AI has been all the rage lately, and for good reason. AI promises to solve problems for us. What kinds of problems? Well…all of them, hopefully! If we can make AI that is as smart and capable as us, it must by definition be capable of solving at least all the problems we could solve ourselves, and probably many more.
But just because a system can solve a problem does not mean it will.
The world’s governments could solve climate change and world peace, but will they? It’s kind of strange, isn’t it? We’ve built institutions that are powerful enough to solve global crises like these but they…won’t do it? But we built them! Why won’t they do what we want? And what does this tell us about AI?
Being Good
What does it mean to “be good”? Nevermind the philosophical hairsplitting, just intuitively, there is a sense of how there are some kind of things we want in the world that are “good”. Peace, happiness, freedom, prosperity, whatever. And we can think of anyone, or anything, that is acting to bring our world closer to those ideals to be “good”1.
But as you can surely tell just from thinking about this for 15 seconds…it’s really, really not that simple!
How many times historically have we learned the lesson that taking even a well meaning, but naive, conception of what is “good” and applying it forcefully is usually not a good idea? There are so many edge cases!2 How many disagreements do even completely sane and reasonable people3 have about what is truly “good”?
Well darn, this seems tricky.
So the first thing for us to notice is that, even under ideal circumstances, choosing what to do to “be good” is really hard4, because it involves all kinds of sticky questions about morality, emotions, compromises, etc.5
Being Good at Something
Now there is also another meaning of the phrase “to be good”, which is to be good at some specific skill. “To be good at basketball” or “to be good at programming” or “to be good at making money” or whatever.
Immediately, it feels like this is so much easier than what we were talking about before. What does it even mean to “be good”? But being good at basketball? That’s something we can understand, measure and improve!
And AI loves things that you can understand, measure and improve.
You’ll see again and again news articles breathlessly talking about what new game, or benchmark or task AI has aced, getting higher and higher scores, learning new skills, etc. This is exactly what we build AI to do, and it’s easy, fun and profitable! If you’re a company and want to buy AI, you’re buying it because it has some kind of useful skill you want to exploit, why else would you buy it?6
So by default, basically all types of progress we make on AI is making it better at doing some kind of thing, things that ideally are measurable and improvable! Whether that’s points in a game, money in a bank account or whatever.
Being Good is a Handicap
So when we put these two observations together, we notice an unfortunate situation: Making our AI better and more powerful at all kinds of skills is easy, but getting it to be good, to do what we want, is way harder! How do you easily measure “being good”? What would that even mean? Can you write that down in math, please?
And it’s even worse than that! Being good directly goes against being good at most things! It’s much easier to make money if you’re willing to lie and cheat.
Goodness is a constraint on our AI’s skills, it’s making it handicap itself to act more like we like. But this means that any advances we make on making the AI more powerful will almost certainly also make it better at doing things that are not good, such as lying or hiding its true intentions from us!7
AI, by default, will not have human emotions like us, why would it? It won’t feel bad about lying or breaking rules, it won’t feel bad about going behind your back. If that makes it win, that’s what it does, that’s what we built it to do!
Being Good is Hard
So where does this leave us? It’s like we have a tug of war pulling us in two directions.

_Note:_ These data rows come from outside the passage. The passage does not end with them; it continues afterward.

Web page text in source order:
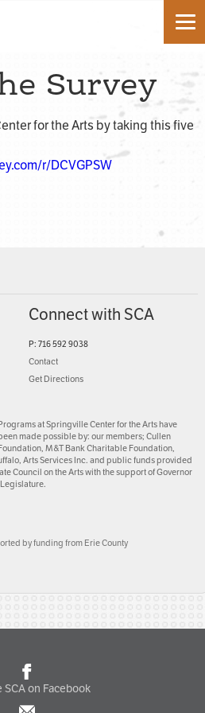
Survey
for the Arts by taking this five
r/DCVGPSW
Connect with SCA
P: 716 592 9038
Contact
Get Directions
at Springville Center for the Arts have
made possible by: our members; Cullen
M&T Bank Charitable Foundation,
Arts Services Inc. and public funds provided
Council on the Arts with the support of Governor
by funding from Erie County
SCA on Facebook
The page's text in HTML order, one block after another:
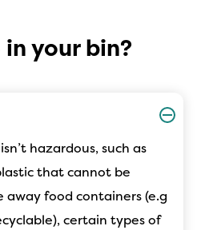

In the one direction we want to pull towards AI systems that “are good” and do what we think is good. On the other, we have all the work to make our AIs smarter, more general, better at winning and making money.
The former is handicapped by being so, so much harder and complicated, while the latter is simple, tractable, and each improvement makes you a ton of money, so it also has 100000x the funding compared to being good.8
The danger from AI does not come from some kind of “evil property” that must be “removed” from the AI. It comes from competence, competition and the inherit complexities of what we really want.
Or at least trying to be.
Honestly, it sometimes feels like it’s more edges than not.
Insofar as those exist.
It’s not even clear there are universally correct answers at all!
This doesn’t mean there are never pretty unambiguous ways to be more or less Good, or that there aren’t often improvements on the margin, but in general this is just a really, really sticky problem.
“Investor relations fraud” is the obvious other answer.
Or worse, creating whatever the fuck is on YouTube Kids. Someone needs to go to prison for that shit for real.
You tell me if that sounds like a recipe for a good outcome.
This is good
I really like seeing more conversation about this kind of misalignment. Good vs good at is one kind, actually true vs plausible/engaging is another dimension where tradeoffs are being made that are not in the direction of improving the world.